The stock market had a three day decline from its recent top. I was somewhat skeptical of the decline because it came on news. I noted this in my last musing. On Thursday February 24th I wrote that I wanted to see the characteristics of a predicted rally coming from an oversold level, so as to try to determine if this was just a pullback in the bull market or whether it had the potential to be a more serious decline.
Friday we had a substantial rally. While breadth was excellent, volume stunk. Furthermore many of the leading, “high relative strength” names opened strong but closed either down on the day or in the lower end of their trading range. This is a big warning sign.
Almost all of the gains in the US equity indexes over the last 14 months or so have been enjoyed on either Mondays or the first day of the month. Yesterday, Monday February 28th the market opened higher and then surged early in the morning reaching important levels of resistance in both the NASDAQ and the S&P.

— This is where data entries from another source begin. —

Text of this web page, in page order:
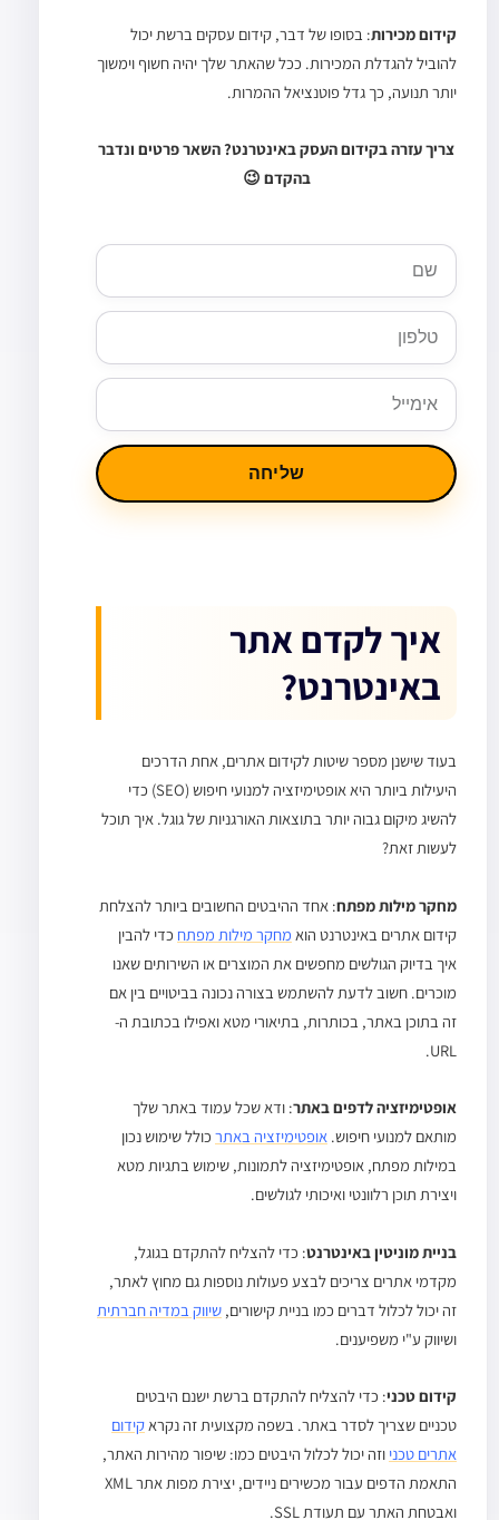
קידום מכירות: בסופו של דבר, קידום עסקים ברשת יכול
להוביל להגדלת המכירות. ככל שהאתר שלך יהיה חשוף וימשוך
יותר תנועה, כך גדל פוטנציאל ההמרות.
צריך עזרה בקידום העסק באינטרנט? השאר פרטים ונדבר
בהקדם 😉
שם
טלפון
אימייל
שליחה
איך לקדם אתר
באינטרנט?
בעוד שישנן מספר שיטות לקידום אתרים, אחת הדרכים
היעילות ביותר היא אופטימיזציה למנועי חיפוש (SEO) כדי
להשיג מיקום גבוה יותר בתוצאות האורגניות של גוגל. איך תוכל
לעשות זאת?
מחקר מילות מפתח: אחד ההיבטים החשובים ביותר להצלחת
קידום אתרים באינטרנט הוא מחקר מילות מפתח כדי להבין
איך בדיוק הגולשים מחפשים את המוצרים או השירותים שאנו
מוכרים. חשוב לדעת להשתמש בצורה נכונה בביטויים בין אם
זה בתוכן באתר, בכותרות, בתיאורי מטא ואפילו בכתובת ה-
URL.
אופטימיזציה לדפים באתר: ודא שכל עמוד באתר שלך
מותאם למנועי חיפוש. אופטימיזציה באתר כולל שימוש נכון
במילות מפתח, אופטימיזציה לתמונות, שימוש בתגיות מטא
ויצירת תוכן רלוונטי ואיכותי לגולשים.
בניית מוניטין באינטרנט: כדי להצליח להתקדם בגוגל,
מקדמי אתרים צריכים לבצע פעולות נוספות גם מחוץ לאתר,
זה יכול לכלול דברים כמו בניית קישורים, שיווק במדיה חברתית
ושיווק ע"י משפיענים.
קידום טכני: כדי להצליח להתקדם ברשת ישנם היבטים
טכניים שצריך לסדר באתר. בשפה מקצועית זה נקראקידום
אתרים טכני וזה יכול לכלול היבטים כמו: שיפור מהירות האתר,
התאמת הדפים עבור מכשירים ניידים, יצירת מפות אתר XML
ואבטחת האתר עם תעודת SSL.

The rally failed and leaders (except for Apple) performed poorly again with stocks like NFLX, CRM, AMZN, CMG and others taking it on the chin, The semiconductor stocks, which have been leading the tech rally also had a very poor day.
As noted on CNBC today (Monday 2/28/11) , going into the action on March 1, 2011 the market has been up on the first day of the month for seven months in a row. And most of the up days were not trivial.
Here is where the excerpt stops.